For many years, the Grand Orient would not allow its lodges to initiate women, but did recognize and receive women who were made Freemasons in other jurisdictions. This changed in 2010, and after some setbacks, the Grand Orient currently allows the initiation of women.[44]

Not an expert on this, but they do allow women so it's very much like co-masonry. Whether they require a belief in a deity or not is beside the point of this particular forum.


----------



## Elexir (Jul 17, 2017)

http://freemasonsfordummies.blogspot.se/2010/09/grand-orient-de-france-officially-co.html?m=1


----------



## chrmc (Jul 17, 2017)

CLewey44 said:


> *Female membership[edit]*
> Not an expert on this, but they do allow women so it's very much like co-masonry. Whether they require a belief in a deity or not is beside the point of this particular forum.



Thanks to both the posters above. Must admit that I was not aware of that.


----------



## Brother_Steve (Jul 18, 2017)

I've read several posts where mainstream masons in Georgia would love to go their PHA counterpart 's fundraising events, but feel they would be cast aside for fraternizing with PHA Masons even though it is not a "masonic" setting.


I kind of have that sentiment here...I'd support a woman's-only lodge, but I don't know if I would be able to take that step publicly...yet.

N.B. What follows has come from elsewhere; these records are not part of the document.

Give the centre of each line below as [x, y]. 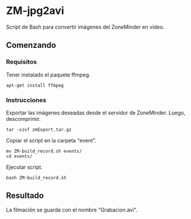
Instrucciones [26, 100]
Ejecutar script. [24, 167]
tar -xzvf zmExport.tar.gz [39, 130]
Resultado [25, 196]
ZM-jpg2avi [35, 11]
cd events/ [19, 156]
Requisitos [21, 62]
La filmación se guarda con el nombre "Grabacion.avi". [72, 210]
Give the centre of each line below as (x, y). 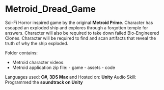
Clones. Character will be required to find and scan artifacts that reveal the (81, 38)
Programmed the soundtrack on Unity (44, 82)
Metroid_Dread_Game (50, 9)
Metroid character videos (38, 62)
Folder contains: (21, 53)
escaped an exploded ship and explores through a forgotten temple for (77, 27)
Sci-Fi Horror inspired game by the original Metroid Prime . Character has (79, 22)
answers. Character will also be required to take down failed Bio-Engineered (82, 33)
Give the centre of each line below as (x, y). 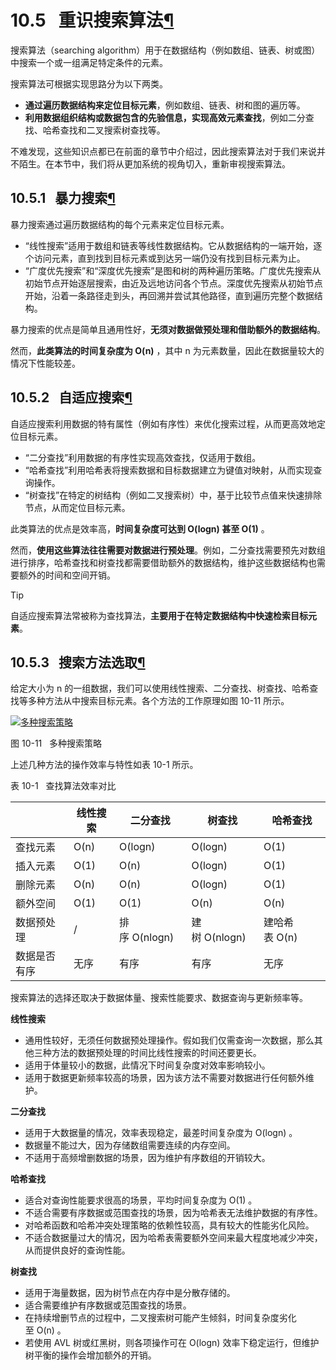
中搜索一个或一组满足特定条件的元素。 (89, 62)
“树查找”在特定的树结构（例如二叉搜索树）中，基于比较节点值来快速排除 (173, 495)
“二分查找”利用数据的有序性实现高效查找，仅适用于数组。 (143, 457)
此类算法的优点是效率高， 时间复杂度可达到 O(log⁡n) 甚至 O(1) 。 (140, 528)
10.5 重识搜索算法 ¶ (92, 20)
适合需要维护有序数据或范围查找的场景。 (108, 1305)
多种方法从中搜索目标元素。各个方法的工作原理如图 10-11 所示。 (158, 701)
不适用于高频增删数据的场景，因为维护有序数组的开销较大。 (147, 1158)
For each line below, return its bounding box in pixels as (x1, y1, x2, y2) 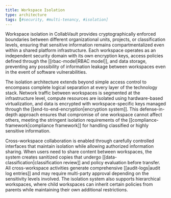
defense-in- (139, 106, 165, 113)
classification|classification (5, 160, 62, 166)
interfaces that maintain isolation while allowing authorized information (5, 143, 154, 149)
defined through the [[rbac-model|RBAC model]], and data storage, (5, 58, 147, 64)
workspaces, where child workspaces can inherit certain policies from (5, 181, 153, 187)
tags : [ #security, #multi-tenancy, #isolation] (5, 17, 109, 22)
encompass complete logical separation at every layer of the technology (5, 84, 158, 91)
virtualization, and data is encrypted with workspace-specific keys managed (5, 101, 166, 107)
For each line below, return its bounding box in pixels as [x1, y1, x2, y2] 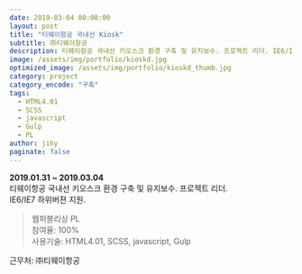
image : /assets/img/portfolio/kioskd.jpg [9, 55, 168, 64]
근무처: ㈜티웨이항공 [9, 254, 81, 266]
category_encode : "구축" [9, 80, 99, 89]
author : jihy [9, 139, 59, 148]
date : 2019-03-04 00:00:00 [9, 13, 111, 23]
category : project [9, 72, 78, 81]
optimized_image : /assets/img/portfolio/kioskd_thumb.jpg [9, 64, 232, 73]
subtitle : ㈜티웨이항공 [9, 38, 88, 48]
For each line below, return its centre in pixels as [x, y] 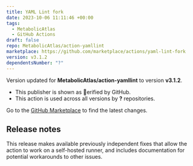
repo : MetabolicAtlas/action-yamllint [55, 46]
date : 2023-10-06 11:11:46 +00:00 [50, 18]
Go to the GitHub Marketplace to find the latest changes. [77, 110]
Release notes [34, 129]
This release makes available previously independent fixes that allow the [97, 144]
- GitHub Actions [34, 35]
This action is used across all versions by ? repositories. [85, 99]
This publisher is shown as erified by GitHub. [73, 92]
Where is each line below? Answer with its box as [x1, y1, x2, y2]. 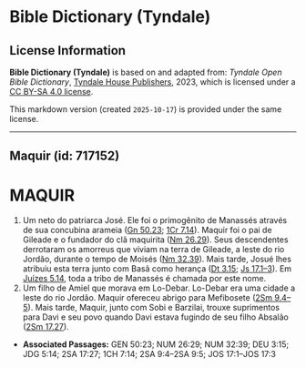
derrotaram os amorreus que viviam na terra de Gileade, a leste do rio [22, 244, 285, 255]
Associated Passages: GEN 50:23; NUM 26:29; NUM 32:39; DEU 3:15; [22, 339, 290, 350]
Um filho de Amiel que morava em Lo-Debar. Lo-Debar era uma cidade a [22, 282, 296, 293]
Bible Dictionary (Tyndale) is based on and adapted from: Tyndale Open [9, 66, 282, 77]
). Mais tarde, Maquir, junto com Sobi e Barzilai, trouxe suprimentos [27, 302, 280, 313]
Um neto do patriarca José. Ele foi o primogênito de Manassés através [22, 215, 288, 226]
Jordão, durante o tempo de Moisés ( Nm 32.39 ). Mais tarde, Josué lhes [22, 253, 291, 265]
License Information [9, 43, 126, 58]
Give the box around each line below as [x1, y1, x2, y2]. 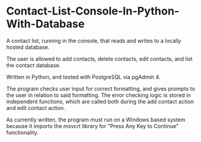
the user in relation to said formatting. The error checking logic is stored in [6, 91, 191, 98]
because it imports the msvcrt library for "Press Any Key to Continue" [6, 122, 179, 129]
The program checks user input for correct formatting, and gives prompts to [6, 85, 196, 92]
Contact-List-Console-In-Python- [6, 4, 180, 18]
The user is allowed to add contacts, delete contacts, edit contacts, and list [6, 55, 193, 62]
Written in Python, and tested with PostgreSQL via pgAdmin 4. [6, 73, 161, 80]
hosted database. [6, 44, 50, 51]
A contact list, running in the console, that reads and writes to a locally [6, 37, 182, 44]
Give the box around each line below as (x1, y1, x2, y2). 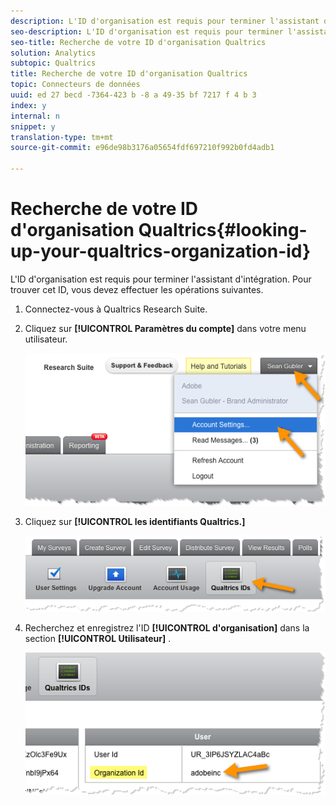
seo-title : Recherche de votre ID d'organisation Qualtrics (10, 37, 267, 47)
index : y (10, 100, 47, 110)
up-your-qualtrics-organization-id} (10, 240, 312, 263)
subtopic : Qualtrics (10, 58, 97, 69)
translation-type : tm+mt (10, 132, 114, 142)
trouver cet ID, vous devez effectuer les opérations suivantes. (10, 283, 264, 295)
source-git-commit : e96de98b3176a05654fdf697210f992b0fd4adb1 (10, 143, 275, 153)
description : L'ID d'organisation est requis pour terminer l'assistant (10, 16, 320, 26)
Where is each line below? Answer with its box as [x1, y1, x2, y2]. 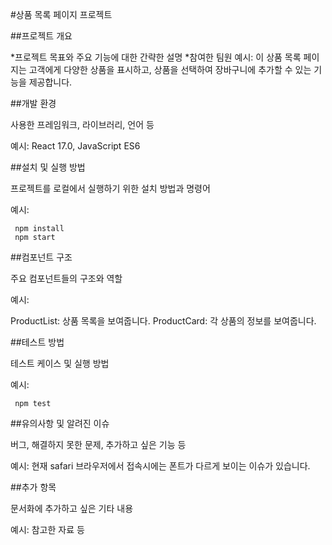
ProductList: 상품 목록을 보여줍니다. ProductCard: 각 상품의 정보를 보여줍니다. [10, 315, 317, 327]
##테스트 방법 [10, 336, 65, 348]
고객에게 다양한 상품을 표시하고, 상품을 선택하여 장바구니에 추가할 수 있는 [28, 64, 312, 75]
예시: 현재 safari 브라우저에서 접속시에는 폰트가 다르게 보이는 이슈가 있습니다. [10, 460, 311, 472]
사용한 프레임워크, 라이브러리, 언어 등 [10, 119, 155, 130]
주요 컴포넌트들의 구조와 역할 [10, 273, 123, 284]
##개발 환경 [10, 98, 57, 109]
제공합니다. [28, 76, 73, 88]
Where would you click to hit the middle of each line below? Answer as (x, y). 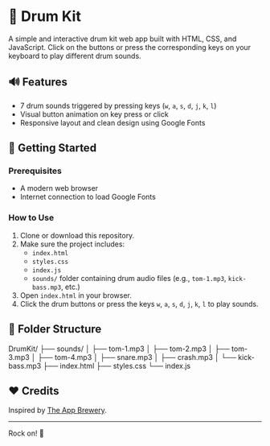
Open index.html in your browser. (76, 295)
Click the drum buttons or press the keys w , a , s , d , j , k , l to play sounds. (139, 304)
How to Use (31, 218)
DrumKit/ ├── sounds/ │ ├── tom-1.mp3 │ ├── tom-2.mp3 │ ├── (119, 349)
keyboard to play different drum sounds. (75, 56)
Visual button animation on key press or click (94, 114)
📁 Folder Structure (55, 329)
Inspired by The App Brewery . (57, 411)
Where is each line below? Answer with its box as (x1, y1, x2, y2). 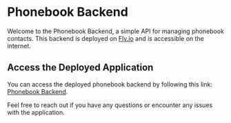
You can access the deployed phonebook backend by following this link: (7, 80, 212, 88)
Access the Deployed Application (7, 61, 154, 73)
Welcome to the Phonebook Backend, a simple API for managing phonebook (7, 27, 224, 35)
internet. (7, 41, 31, 50)
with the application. (7, 108, 66, 116)
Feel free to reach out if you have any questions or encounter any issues (7, 101, 213, 109)
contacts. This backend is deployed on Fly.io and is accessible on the (7, 34, 205, 42)
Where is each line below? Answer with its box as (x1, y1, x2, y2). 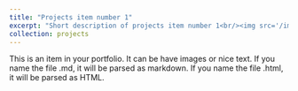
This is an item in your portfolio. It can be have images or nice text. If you (9, 54, 275, 64)
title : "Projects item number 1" (9, 12, 133, 22)
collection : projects (9, 29, 90, 38)
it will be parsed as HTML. (9, 72, 105, 83)
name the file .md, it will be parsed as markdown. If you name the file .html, (9, 63, 284, 73)
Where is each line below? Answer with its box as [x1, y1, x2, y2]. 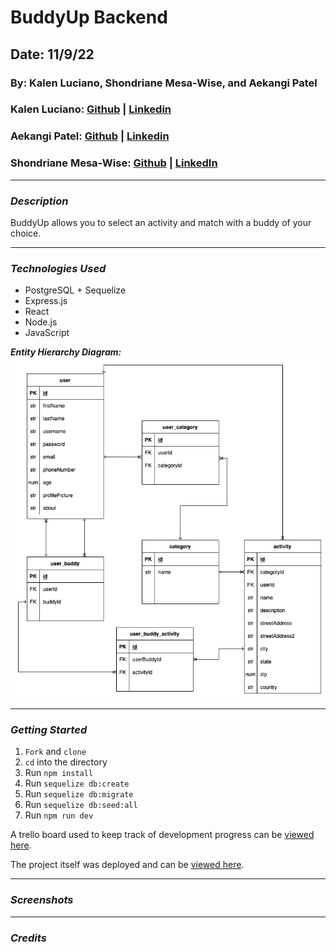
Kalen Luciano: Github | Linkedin [10, 102, 172, 116]
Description [10, 194, 69, 208]
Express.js [24, 295, 68, 307]
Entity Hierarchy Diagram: [10, 346, 122, 358]
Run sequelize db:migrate [24, 788, 134, 800]
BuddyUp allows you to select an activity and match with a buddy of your [10, 216, 312, 228]
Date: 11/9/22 [10, 46, 95, 63]
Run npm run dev [24, 809, 94, 821]
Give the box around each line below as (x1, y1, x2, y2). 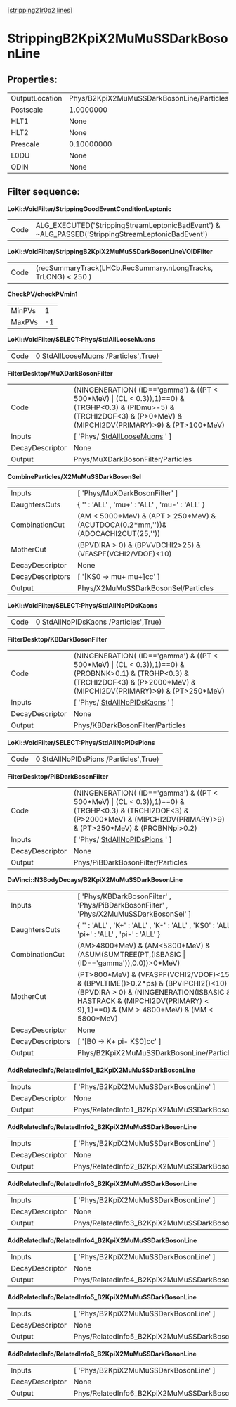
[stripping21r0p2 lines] (7, 6, 73, 14)
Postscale (11, 105, 44, 115)
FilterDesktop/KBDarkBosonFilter (7, 635, 107, 643)
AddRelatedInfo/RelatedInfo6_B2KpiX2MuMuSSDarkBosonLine (7, 1349, 197, 1358)
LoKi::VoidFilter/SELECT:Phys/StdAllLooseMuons (7, 335, 156, 343)
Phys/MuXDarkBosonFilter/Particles (73, 454, 192, 464)
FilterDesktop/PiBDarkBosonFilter (7, 772, 109, 780)
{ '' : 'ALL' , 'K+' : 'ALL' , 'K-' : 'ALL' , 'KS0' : (77, 920, 216, 930)
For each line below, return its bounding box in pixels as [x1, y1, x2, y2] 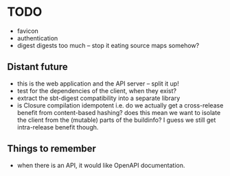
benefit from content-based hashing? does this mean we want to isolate [16, 108, 221, 116]
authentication [16, 34, 58, 42]
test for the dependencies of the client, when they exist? [16, 86, 177, 95]
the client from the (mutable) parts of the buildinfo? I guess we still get [16, 116, 216, 124]
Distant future [7, 61, 69, 73]
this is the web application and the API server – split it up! [16, 79, 180, 88]
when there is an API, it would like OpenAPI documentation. [16, 161, 185, 169]
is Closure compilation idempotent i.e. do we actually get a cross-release [16, 101, 224, 110]
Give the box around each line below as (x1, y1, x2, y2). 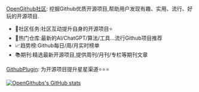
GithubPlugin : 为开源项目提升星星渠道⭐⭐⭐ (6, 66, 109, 72)
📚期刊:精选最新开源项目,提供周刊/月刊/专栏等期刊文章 (14, 51, 148, 58)
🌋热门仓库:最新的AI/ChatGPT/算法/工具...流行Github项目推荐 (14, 34, 163, 42)
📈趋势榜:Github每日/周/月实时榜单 (14, 42, 100, 49)
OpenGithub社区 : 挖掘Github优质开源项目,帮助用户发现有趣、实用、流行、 (6, 5, 188, 12)
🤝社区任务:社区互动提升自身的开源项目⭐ (14, 26, 113, 32)
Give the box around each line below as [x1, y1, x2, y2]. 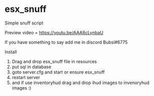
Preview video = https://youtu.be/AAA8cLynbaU [4, 29, 104, 35]
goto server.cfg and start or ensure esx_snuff [11, 69, 105, 75]
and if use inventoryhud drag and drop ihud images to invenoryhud [11, 80, 150, 86]
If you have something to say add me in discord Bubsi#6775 [4, 39, 128, 45]
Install [4, 49, 17, 55]
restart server [11, 74, 40, 80]
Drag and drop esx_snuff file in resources [11, 58, 97, 64]
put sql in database [11, 64, 52, 70]
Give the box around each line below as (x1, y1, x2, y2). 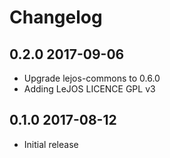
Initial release (23, 138, 79, 150)
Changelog (9, 6, 103, 29)
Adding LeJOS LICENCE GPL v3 (23, 83, 156, 95)
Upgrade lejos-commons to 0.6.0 (23, 72, 161, 84)
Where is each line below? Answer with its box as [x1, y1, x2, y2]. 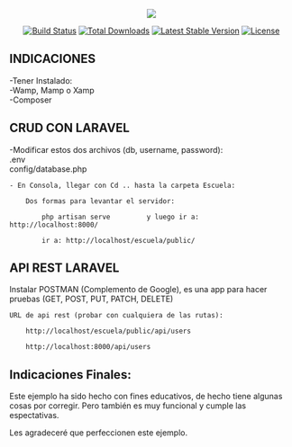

Their Lodge would have zero effect on my life and masonic career. Regardless of their existence, I still wake up every morning, commute back and forth to work (shouldn't it be forth and back? Oh well) and look forward to meetings, degrees and rehearsals.

I am all over the place with my reply because I can't convey my exact feelings.


----------



## Brother_Steve (Jul 18, 2017)

Ripcord22A said:


> I have no idea what ur talking about.  What is gook golf?
> 
> Sent from my LG-H918 using My Freemasonry mobile app





CLewey44 said:


> I thought the word 'gook' was sort of off the table these days....



I have a feeling, given the proximity of G to T on the keyboard, that the Brother typed out "took" twice on accident, and fatfingered the T on the second attempt.


----------



## Roy_ (Jul 20, 2017)

About the Grand Orient de France. In short (and on top off my head). In the early days of FM when lodges of adoption, the GODF recognised them. This became a problem later on and the lodges of adoption were taken out of the organisation and the Grand Lodge Feminine de France was formed so that the GODF would not loose regularity.

This happened later on of course when they dropped the requirement to belief in 'something higher'. 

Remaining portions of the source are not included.